┏━━

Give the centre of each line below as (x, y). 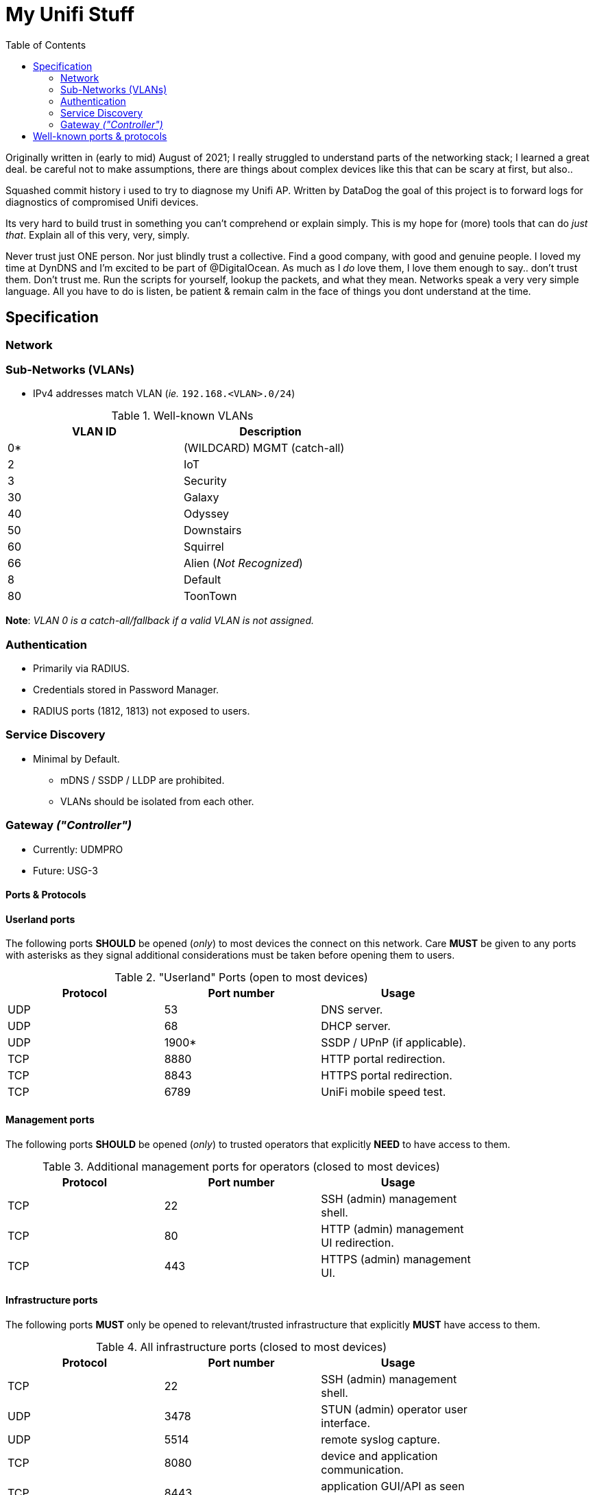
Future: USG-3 (65, 870)
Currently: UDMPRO (78, 849)
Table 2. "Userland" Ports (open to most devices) (241, 978)
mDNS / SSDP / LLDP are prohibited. (143, 780)
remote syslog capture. (381, 1439)
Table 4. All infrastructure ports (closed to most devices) (241, 1347)
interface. (346, 1423)
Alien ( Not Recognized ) (243, 563)
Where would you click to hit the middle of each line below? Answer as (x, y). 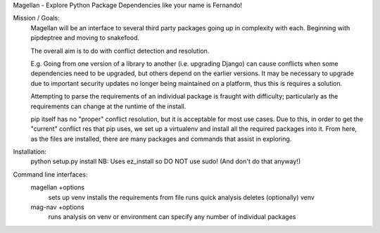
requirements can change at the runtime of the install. (108, 106)
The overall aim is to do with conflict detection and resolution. (120, 51)
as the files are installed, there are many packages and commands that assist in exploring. (161, 139)
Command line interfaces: (50, 174)
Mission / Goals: (36, 18)
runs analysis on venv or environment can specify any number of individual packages (172, 217)
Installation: (30, 152)
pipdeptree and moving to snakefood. (85, 38)
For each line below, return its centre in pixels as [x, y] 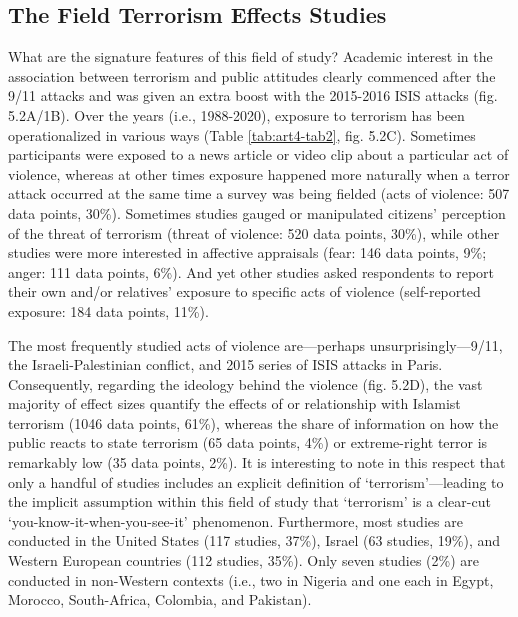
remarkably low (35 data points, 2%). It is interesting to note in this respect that [257, 462]
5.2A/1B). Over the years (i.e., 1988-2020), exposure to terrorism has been [236, 114]
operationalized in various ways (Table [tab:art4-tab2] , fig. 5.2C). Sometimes [242, 134]
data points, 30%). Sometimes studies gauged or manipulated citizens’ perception [257, 212]
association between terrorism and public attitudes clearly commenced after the [252, 75]
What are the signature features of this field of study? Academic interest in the [250, 56]
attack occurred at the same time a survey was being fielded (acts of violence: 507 [259, 193]
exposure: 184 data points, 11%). [108, 310]
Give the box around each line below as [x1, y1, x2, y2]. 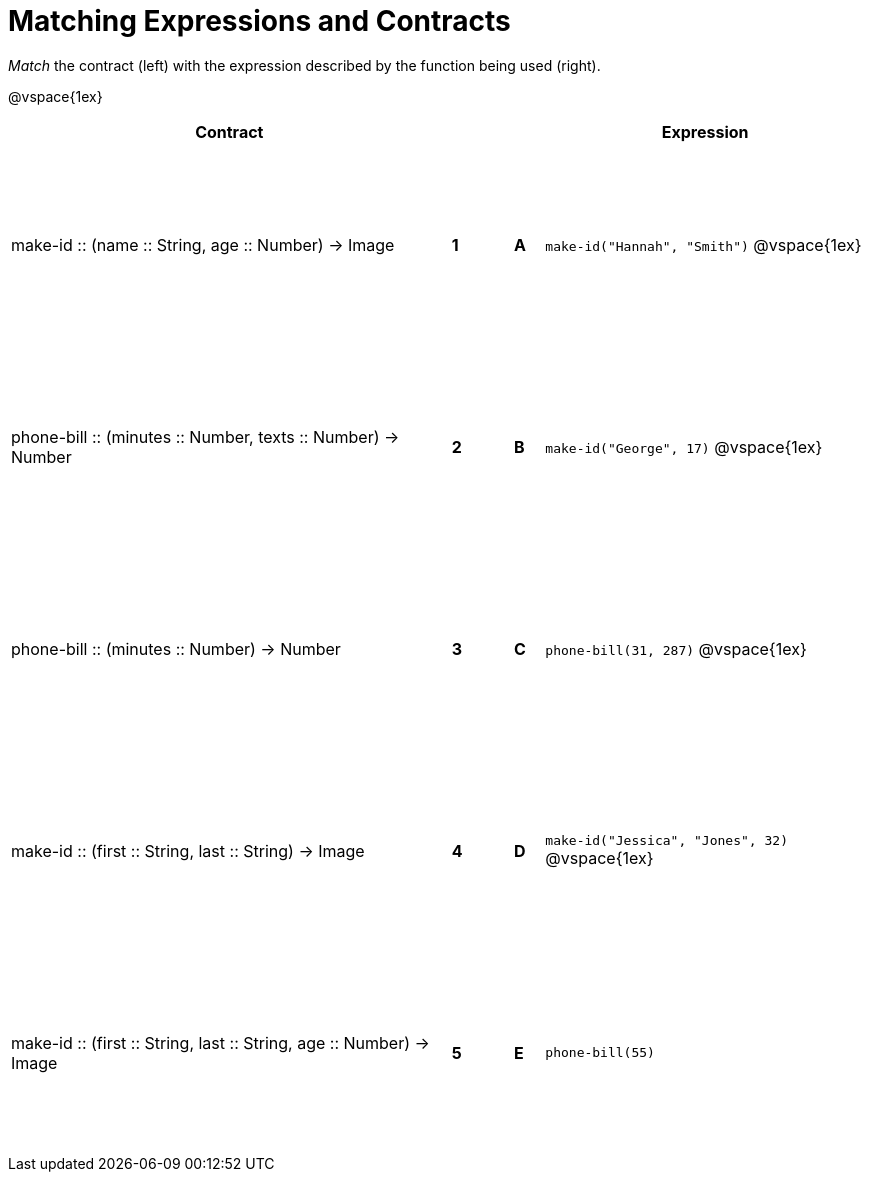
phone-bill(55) [545, 1045, 655, 1061]
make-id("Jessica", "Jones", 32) [545, 833, 788, 849]
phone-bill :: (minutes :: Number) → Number [11, 638, 341, 659]
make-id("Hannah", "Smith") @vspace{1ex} [545, 234, 862, 255]
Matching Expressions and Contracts [8, 4, 511, 38]
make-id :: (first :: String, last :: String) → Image [11, 840, 365, 861]
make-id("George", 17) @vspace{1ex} [545, 436, 823, 457]
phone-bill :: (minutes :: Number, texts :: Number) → [11, 426, 400, 447]
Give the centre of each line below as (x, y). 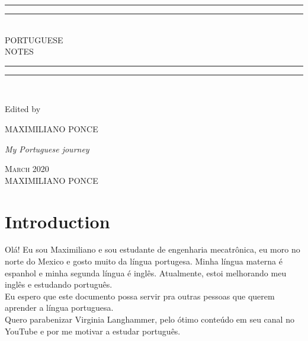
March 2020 (27, 169)
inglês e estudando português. (59, 284)
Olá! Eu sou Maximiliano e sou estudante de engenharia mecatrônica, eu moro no (153, 249)
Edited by (23, 109)
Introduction (57, 221)
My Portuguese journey (47, 149)
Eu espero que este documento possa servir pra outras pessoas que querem (140, 296)
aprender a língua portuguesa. (59, 307)
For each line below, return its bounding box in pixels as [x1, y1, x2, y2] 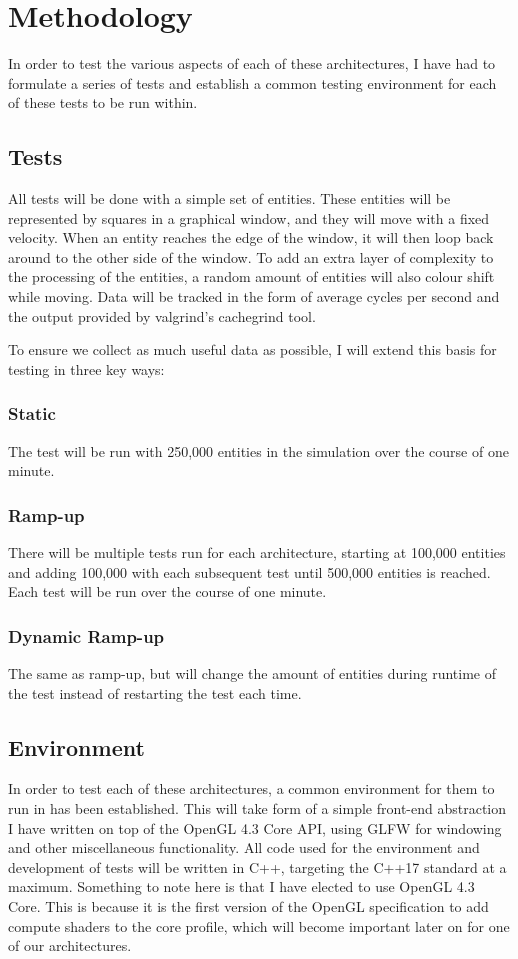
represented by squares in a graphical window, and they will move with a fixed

┗━━

**ABOUT THIS EXERCISE**
The data above should be repeated in full and exactly, with no pictures carried over.

**OUTPUT OF THE TASK**
Give the centre of each line below as (x, y). 
Future: USG-3 (65, 870)
Currently: UDMPRO (78, 849)
Table 2. "Userland" Ports (open to most devices) (241, 978)
mDNS / SSDP / LLDP are prohibited. (143, 780)
remote syslog capture. (381, 1439)
Table 4. All infrastructure ports (closed to most devices) (241, 1347)
interface. (346, 1423)
Alien ( Not Recognized ) (243, 563)
Where would you click to hit the middle of each line below? Answer as (x, y). 
requirements can change at the runtime of the install. (108, 106)
The overall aim is to do with conflict detection and resolution. (120, 51)
as the files are installed, there are many packages and commands that assist in exploring. (161, 139)
Command line interfaces: (50, 174)
Mission / Goals: (36, 18)
runs analysis on venv or environment can specify any number of individual packages (172, 217)
Installation: (30, 152)
pipdeptree and moving to snakefood. (85, 38)
For each line below, return its centre in pixels as [x, y] 
remarkably low (35 data points, 2%). It is interesting to note in this respect that [257, 462]
5.2A/1B). Over the years (i.e., 1988-2020), exposure to terrorism has been [236, 114]
operationalized in various ways (Table [tab:art4-tab2] , fig. 5.2C). Sometimes [242, 134]
data points, 30%). Sometimes studies gauged or manipulated citizens’ perception [257, 212]
association between terrorism and public attitudes clearly commenced after the [252, 75]
What are the signature features of this field of study? Academic interest in the [250, 56]
attack occurred at the same time a survey was being fielded (acts of violence: 507 [259, 193]
exposure: 184 data points, 11%). [108, 310]
Give the box around each line below as [x1, y1, x2, y2]. 
phone-bill(55) [545, 1045, 655, 1061]
make-id("Jessica", "Jones", 32) [545, 833, 788, 849]
phone-bill :: (minutes :: Number) → Number [11, 638, 341, 659]
make-id("Hannah", "Smith") @vspace{1ex} [545, 234, 862, 255]
Matching Expressions and Contracts [8, 4, 511, 38]
make-id :: (first :: String, last :: String) → Image [11, 840, 365, 861]
make-id("George", 17) @vspace{1ex} [545, 436, 823, 457]
phone-bill :: (minutes :: Number, texts :: Number) → [11, 426, 400, 447]
Give the centre of each line below as (x, y). 
March 2020 (27, 169)
inglês e estudando português. (59, 284)
Olá! Eu sou Maximiliano e sou estudante de engenharia mecatrônica, eu moro no (153, 249)
Edited by (23, 109)
Introduction (57, 221)
My Portuguese journey (47, 149)
Eu espero que este documento possa servir pra outras pessoas que querem (140, 296)
aprender a língua portuguesa. (59, 307)
For each line below, return its bounding box in pixels as [x1, y1, x2, y2] 
represented by squares in a graphical window, and they will move with a fixed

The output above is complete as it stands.